Search code examples
sqlpostgresqlsql-order-bydistinctaggregate-functions

Ordering distinct column values by (first value of) other column in aggregate function


I'm trying to order the output order of some distinct aggregated text based on the value of another column with something like:

string_agg(DISTINCT sometext, ' ' ORDER BY numval)

However, that results in the error:

ERROR: in an aggregate with DISTINCT, ORDER BY expressions must appear in argument list

I do understand why this is, since the ordering would be "ill-defined" if the numval of two repeated values differs, with that of another lying in-between.

Ideally, I would like to order them by first appearance / lowest order-by value, but the ill-defined cases are actually rare enough in my data (it's mostly sequentially repeated values that I want to get rid of with the DISTINCT) that I ultimately don't particularly care about their ordering and would be happy with something like MySQL's GROUP_CONCAT(DISTINCT sometext ORDER BY numval SEPARATOR ' ') that simply works despite its sloppiness.

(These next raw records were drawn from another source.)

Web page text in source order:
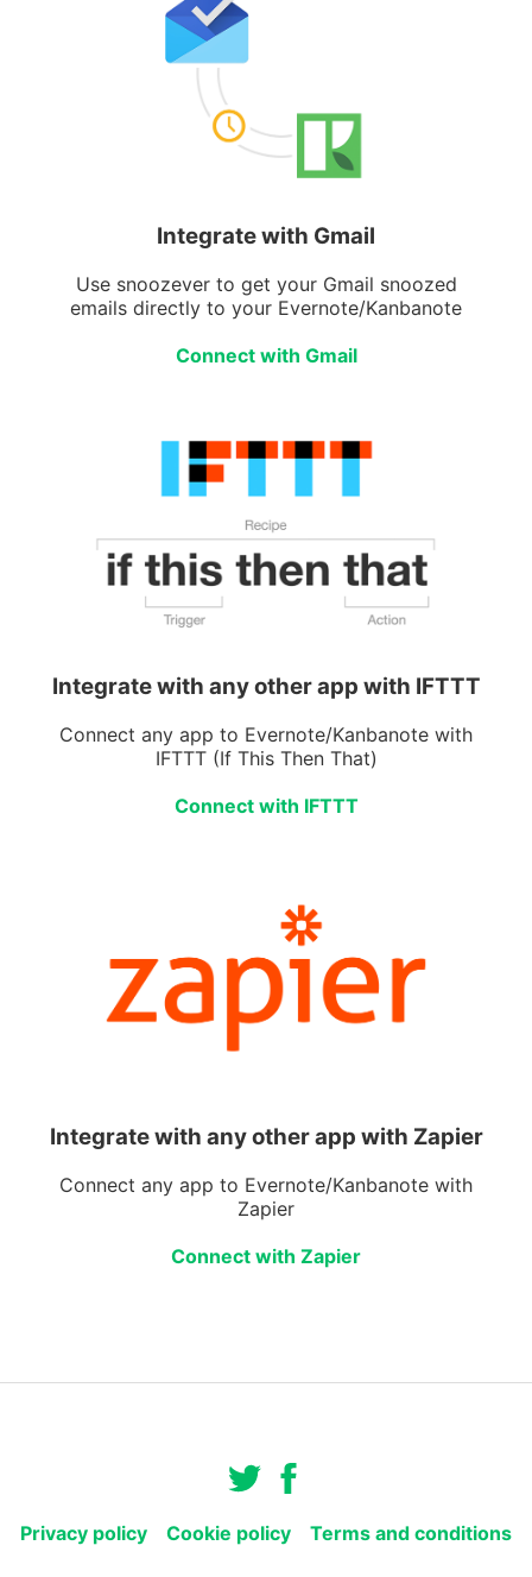
Integrate with Gmail
Use snoozever to get your Gmail snoozed
emails directly to your Evernote/Kanbanote
Connect with Gmail
Integrate with any other app with IFTTT
Connect any app to Evernote/Kanbanote with
IFTTT (If This Then That)
Connect with IFTTT
Integrate with any other app with Zapier
Connect any app to Evernote/Kanbanote with
Zapier
Connect with Zapier
Privacy policy Cookie policy Terms and conditions
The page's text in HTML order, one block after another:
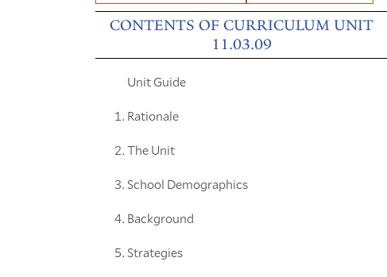
CONTENTS OF CURRICULUM UNIT
11.03.09
Unit Guide
Rationale
The Unit
School Demographics
Background
Strategies
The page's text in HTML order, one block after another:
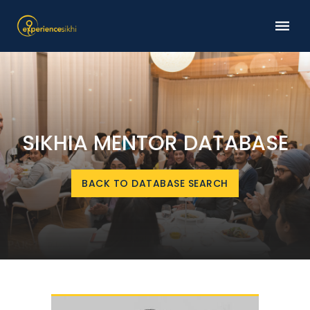
SIKHIA MENTOR DATABASE
BACK TO DATABASE SEARCH
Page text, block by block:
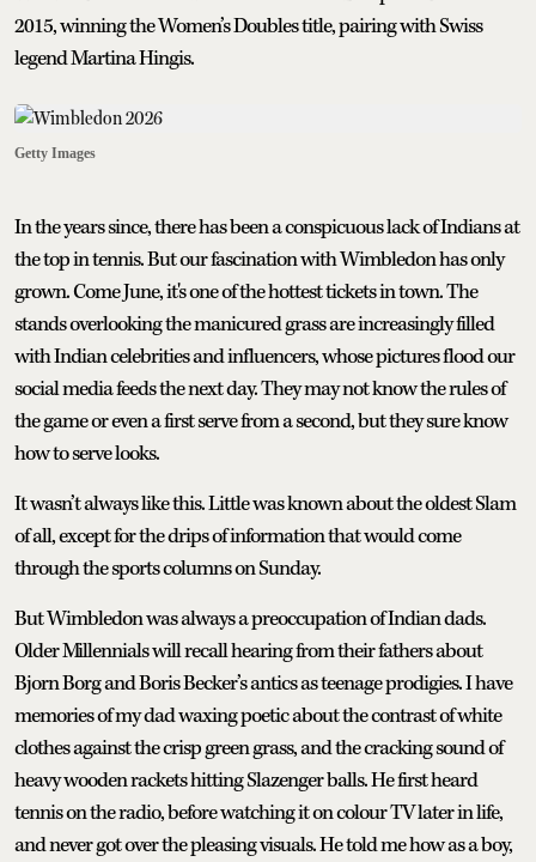
2015, winning the Women’s Doubles title, pairing with Swiss
legend Martina Hingis.
Getty Images
In the years since, there has been a conspicuous lack of Indians at
the top in tennis. But our fascination with Wimbledon has only
grown. Come June, it's one of the hottest tickets in town. The
stands overlooking the manicured grass are increasingly filled
with Indian celebrities and influencers, whose pictures flood our
social media feeds the next day. They may not know the rules of
the game or even a first serve from a second, but they sure know
how to serve looks.
It wasn’t always like this. Little was known about the oldest Slam
of all, except for the drips of information that would come
through the sports columns on Sunday.
But Wimbledon was always a preoccupation of Indian dads.
Older Millennials will recall hearing from their fathers about
Bjorn Borg and Boris Becker’s antics as teenage prodigies. I have
memories of my dad waxing poetic about the contrast of white
clothes against the crisp green grass, and the cracking sound of
heavy wooden rackets hitting Slazenger balls. He first heard
tennis on the radio, before watching it on colour TV later in life,
and never got over the pleasing visuals. He told me how as a boy,
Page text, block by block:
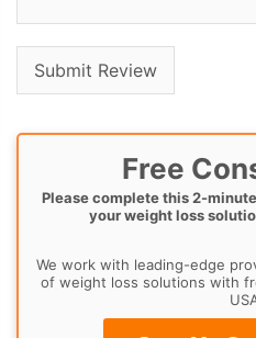
Free
Please complete this 2-
your weight loss
We work with leading-edge
of weight loss solutions with
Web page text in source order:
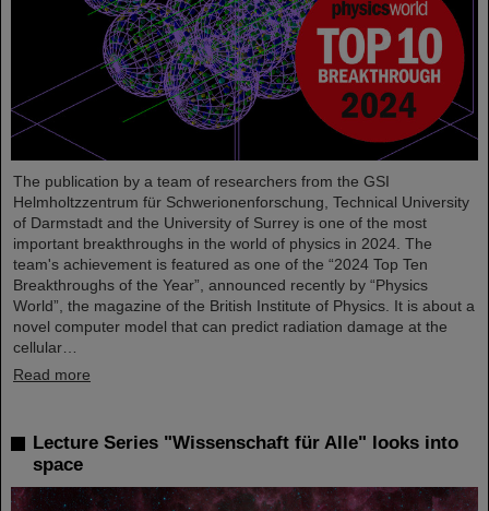
The publication by a team of researchers from the GSI
Helmholtzzentrum für Schwerionenforschung, Technical University
of Darmstadt and the University of Surrey is one of the most
important breakthroughs in the world of physics in 2024. The
team's achievement is featured as one of the “2024 Top Ten
Breakthroughs of the Year”, announced recently by “Physics
World”, the magazine of the British Institute of Physics. It is about a
novel computer model that can predict radiation damage at the
cellular…
Read more
Lecture Series "Wissenschaft für Alle" looks into
space
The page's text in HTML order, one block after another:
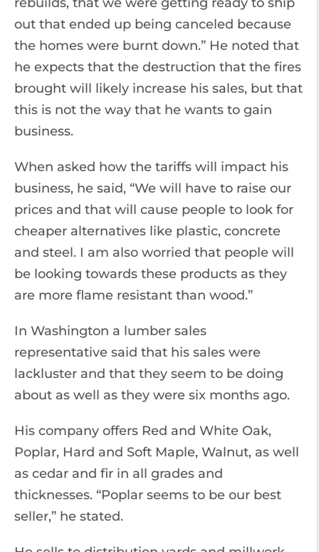
out that ended up being canceled because
the homes were burnt down.” He noted that
he expects that the destruction that the fires
brought will likely increase his sales, but that
this is not the way that he wants to gain
business.
When asked how the tariffs will impact his
business, he said, “We will have to raise our
prices and that will cause people to look for
cheaper alternatives like plastic, concrete
and steel. I am also worried that people will
be looking towards these products as they
are more flame resistant than wood.”
In Washington a lumber sales
representative said that his sales were
lackluster and that they seem to be doing
about as well as they were six months ago.
His company offers Red and White Oak,
Poplar, Hard and Soft Maple, Walnut, as well
as cedar and fir in all grades and
thicknesses. “Poplar seems to be our best
seller,” he stated.
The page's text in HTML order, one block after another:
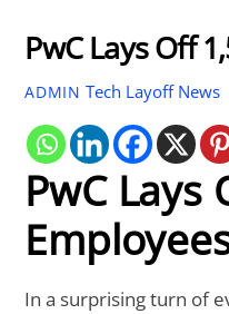
PwC Lays Off
ADMIN Tech Layoff News
PwC Lays
In a surprising turn of
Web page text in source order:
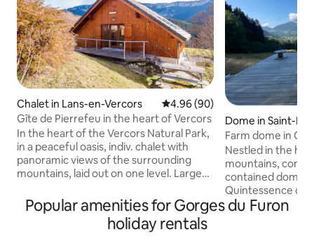
Chalet in Lans-en-Vercors 4.96 out of 5 average rating,
4.96 (90)
Gîte de Pierrefeu in the heart of Vercors
In the heart of the Vercors Natural Park,
in a peaceful oasis, indiv. chalet with
panoramic views of the surrounding
mountains, laid out on one level. Large
burning stove, 2 bedrooms (1 bed 2 pers.
and 2 bunk beds 90 x 200 & 1 bed 1 pers.),
shower room, toilet, electric heater. Flat
Dome in Saint-
emont
Farm dome in
Nestled in the
mountains, come
contained dome
Quintessence de
dedicated to plants. You
Popular amenities for Gorges du Furon
holiday rentals
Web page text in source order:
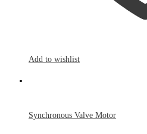
Add to wishlist
Synchronous Valve Motor
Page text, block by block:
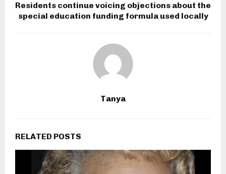
Residents continue voicing objections about the
special education funding formula used locally
Tanya
RELATED POSTS
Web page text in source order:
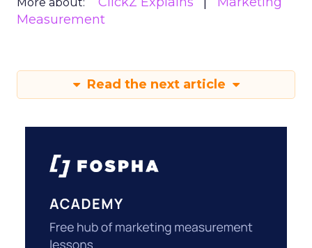
Measurement
Read the next article
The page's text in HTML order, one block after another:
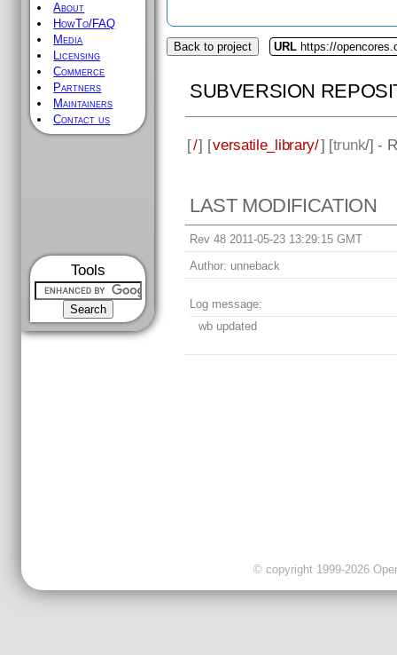
About
HowTo/FAQ
Media
Licensing
Commerce
Partners
Maintainers
Contact us
Tools
Back to project URL https://
SUBVERSION
[/] [versatile_library/] [trunk/] -
LAST MODIFICATION
Rev 48 2011-05-23 13:29:15 GMT
Author: unneback
Log message:
wb updated
© copyright 1999-2026
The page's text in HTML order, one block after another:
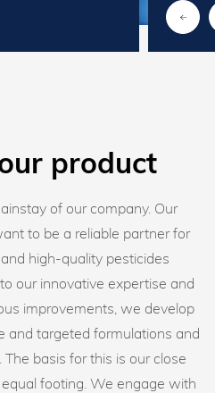
product
of our company. Our
to be a reliable partner for
high-quality pesticides
our innovative expertise and
improvements, we develop
and targeted formulations and
basis for this is our close
footing. We engage with

I expect some Postgres contortionism will be necessary, but I don't really know what the most efficient/concise way of going about this would be.


Solution

  • If this is part of a larger expression, it might be inconvenient to do a select distinct in a subquery. In this case, you can take advantage of the fact that string_agg() ignores NULL input values and do something like:

    select string_agg( (case when seqnum = 1 then sometext end) order by numval)
    from (select sometext, row_number() over (partition by <whatever>, sometext order by numval) as seqnum
          from t
         ) t
    group by <whatever>
    

    The subquery adds a column but does not require aggregating the data.